On Wed, Aug 01, 2007 at 04:02:08PM -0500, Les Mikesell wrote:
Question: how many levels of symlinks-pointing-to-symlinks does it take to get to the right place? And having supplied this number of symlinks, how can a user choose to execute one version of java while someone else prefers the other? Or how do you run one application under one version and another with a different one?
The question you have asked is a _complicated_ one. Many businesses have come up with home grown solutions to this problem (in my place it's called DAM; Dynamic Application Management; default values are determined by individual/group/server/NIS). It works on Solaris, HPUX, AIX and Linux.
However, it's _definitely_ beyond the scope of an OS package management system such as yum and rpm.
Anyone who wants to run more than one version of a specific piece of software is a "power user" (whether they recognise it or not) and the standard pre-built RPMs found in the repositories are _not_ designed for them. Such a user should build their own versions or use a repository designed for multi-versioning.
You have to recognise the limited problem that the repositories were meant to solve.
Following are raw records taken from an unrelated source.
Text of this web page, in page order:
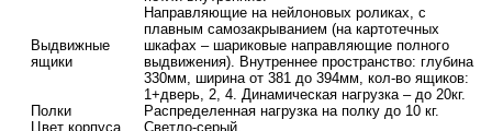
Выдвижные
ящики
Направляющие на нейлоновых роликах, с
плавным самозакрыванием (на картотечных
шкафах – шариковые направляющие полного
выдвижения). Внутреннее пространство: глубина
330мм, ширина от 381 до 394мм, кол-во ящиков:
1+дверь, 2, 4. Динамическая нагрузка – до 20кг.
Полки
Распределенная нагрузка на полку до 10 кг.
Цвет корпуса
Светло-серый.
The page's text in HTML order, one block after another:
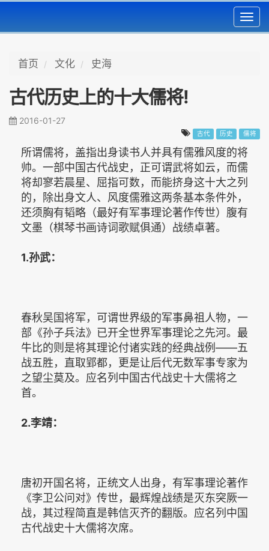
首页 文化 史海
古代历史上的十大儒将!
2016-01-27
古代 历史 儒将
所谓儒将，盖指出身读书人并具有儒雅风度的将
帅。一部中国古代战史，正可谓武将如云，而儒
将却寥若晨星、屈指可数，而能挤身这十大之列
的，除出身文人、风度儒雅这两条基本条件外，
还须胸有韬略（最好有军事理论著作传世）腹有
文墨（棋琴书画诗词歌赋俱通）战绩卓著。
1.孙武：
春秋吴国将军，可谓世界级的军事鼻祖人物，一
部《孙子兵法》已开全世界军事理论之先河。最
牛比的则是将其理论付诸实践的经典战例——五
战五胜，直取郢都，更是让后代无数军事专家为
之望尘莫及。应名列中国古代战史十大儒将之
首。
2.李靖：
唐初开国名将，正统文人出身，有军事理论著作
《李卫公问对》传世，最辉煌战绩是灭东突厥一
战，其过程简直是韩信灭齐的翻版。应名列中国
古代战史十大儒将次席。
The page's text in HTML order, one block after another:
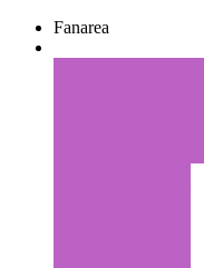
Fanarea
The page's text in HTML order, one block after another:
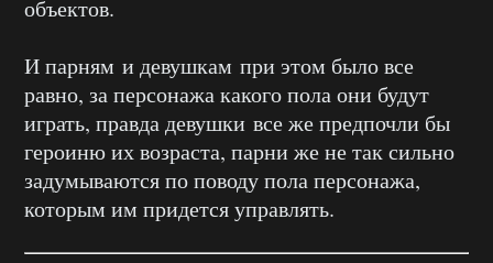
объектов.
И парням и девушкам при этом было все
равно, за персонажа какого пола они будут
играть, правда девушки все же предпочли бы
героиню их возраста, парни же не так сильно
задумываются по поводу пола персонажа,
которым им придется управлять.
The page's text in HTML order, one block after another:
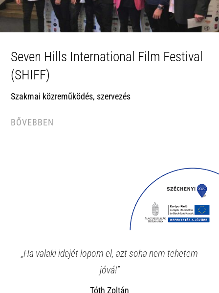
Seven Hills International Film Festival
(SHIFF)
Szakmai közreműködés, szervezés
BŐVEBBEN
„Ha valaki idejét lopom el, azt soha nem tehetem
jóvá!”
Tóth Zoltán
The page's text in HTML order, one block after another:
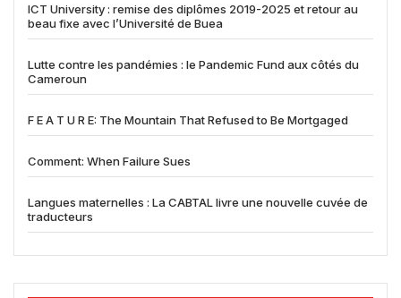
ICT University : remise des diplômes 2019-2025 et retour au
beau fixe avec l’Université de Buea
Lutte contre les pandémies : le Pandemic Fund aux côtés du
Cameroun
F E A T U R E: The Mountain That Refused to Be Mortgaged
Comment: When Failure Sues
Langues maternelles : La CABTAL livre une nouvelle cuvée de
traducteurs
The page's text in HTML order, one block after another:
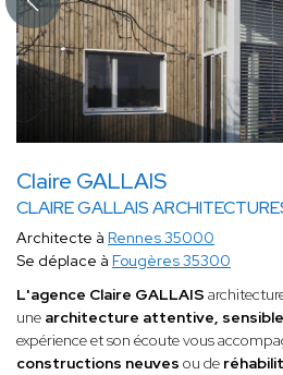
Claire GALLAIS
CLAIRE GALLAIS
Architecte à Rennes 35000
Se déplace à Fougères 35300
L'agence Claire GALLAIS
une architecture attentive,
expérience et son écoute vous
constructions neuves ou de
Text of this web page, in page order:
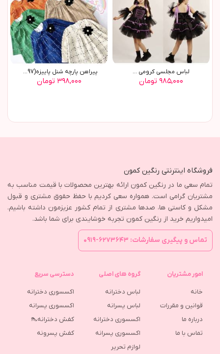
لباس مجلسی کرومی ...
۹۸۵,۰۰۰ تومان
پیراهن پارچه شنل پاییزه(8897)
۳۹۸,۰۰۰ تومان
فروشگاه اینترنتی رنگین کمون
تمام سعی ما در رنگین کمون ارائه بهترین محصولات با قیمت مناسب به
مشتریان گرامی است. همواره سعی کردیم با حفظ حقوق مشتری و قبول
مشکل و کاستی ها، صدها مشتری از تمام کشور عزیزمون داشته باشیم.
امیدواریم خرید از رنگین کمون تجربه خوشایندی برای شما باشد.
تماس و پیگیری سفارشات: ۶۲۷۳۶۴۳-۰۹۱۹
امور مشتریان
خانه
قوانین و مقررات
درباره ما
تماس با ما
گروه های اصلی
لباس دخترانه
لباس پسرانه
اکسسوری دخترانه
اکسسوری پسرانه
لوازم تحریر
دسترسی سریع
اکسسوری دخترانه
اکسسوری پسرانه
کفش دخترانه👠
كفش پسرونه
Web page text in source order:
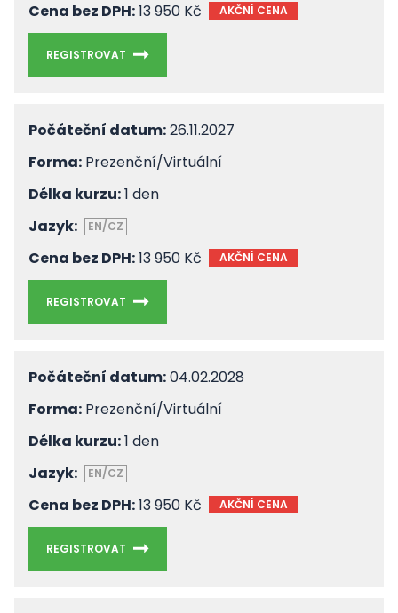
Cena bez DPH:13 950 Kč AKČNÍ CENA
REGISTROVAT
Počáteční datum:26.11.2027
Forma: Prezenční/Virtuální
Délka kurzu:1 den
Jazyk:
EN/CZ
Cena bez DPH:13 950 Kč AKČNÍ CENA
REGISTROVAT
Počáteční datum:04.02.2028
Forma: Prezenční/Virtuální
Délka kurzu:1 den
Jazyk:
EN/CZ
Cena bez DPH:13 950 Kč AKČNÍ CENA
REGISTROVAT
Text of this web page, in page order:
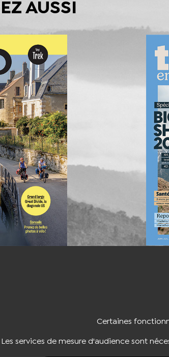
Certaines
Les services de mesure d'audience sont
AUSSI
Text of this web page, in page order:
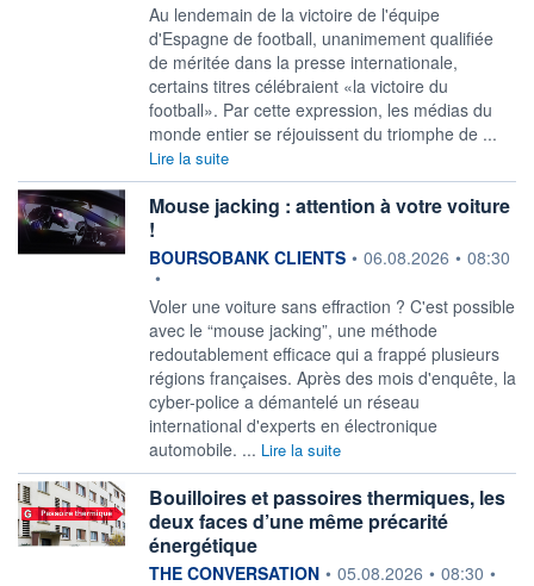
Au lendemain de la victoire de l'équipe
d'Espagne de football, unanimement qualifiée
de méritée dans la presse internationale,
certains titres célébraient «la victoire du
football». Par cette expression, les médias du
monde entier se réjouissent du triomphe de ...
Lire la suite
Mouse jacking : attention à votre voiture
!
information fournie par
BOURSOBANK CLIENTS • 06.08.2026 • 08:30
•
Voler une voiture sans effraction ? C'est possible
avec le “mouse jacking”, une méthode
redoutablement efficace qui a frappé plusieurs
régions françaises. Après des mois d'enquête, la
cyber-police a démantelé un réseau
international d'experts en électronique
automobile. ... Lire la suite
Bouilloires et passoires thermiques, les
deux faces d’une même précarité
énergétique
information fournie par
THE CONVERSATION • 05.08.2026 • 08:30 •
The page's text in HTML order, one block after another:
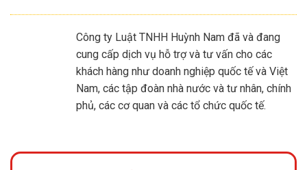
Công ty Luật TNHH Huỳnh Nam đã và đang
cung cấp dịch vụ hỗ trợ và tư vấn cho các
khách hàng như doanh nghiệp quốc tế và Việt
Nam, các tập đoàn nhà nước và tư nhân, chính
phủ, các cơ quan và các tổ chức quốc tế.
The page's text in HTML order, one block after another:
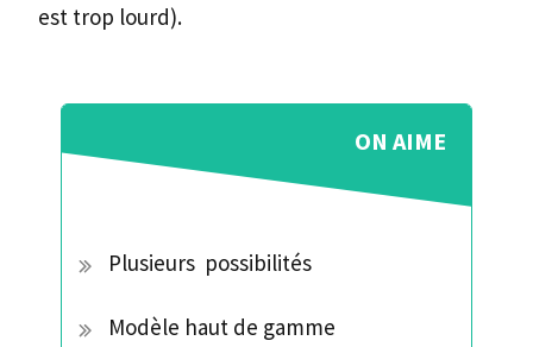
est trop lourd).
ON AIME
Plusieurs possibilités
Modèle haut de gamme
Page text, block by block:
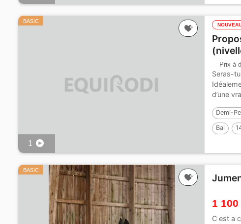
BASIC
1
Prix à
Seras-
d’une
Demi-
Bai
BASIC
1 100
C est a

They're not meant to be the ultimate answer to everyone's problems; they're meant to be a simple collection of software then typical end user can make use of. repotags would help avoid conflicts between repositories.
They are _not_ meant to solve the multi-versioning issue.
Kludges such as "alternatives" is a true kludge requiring the rpm packages to support it (ie a build time issue) and is not a solution to handling multiple repos nor multiple versions as a generic solution.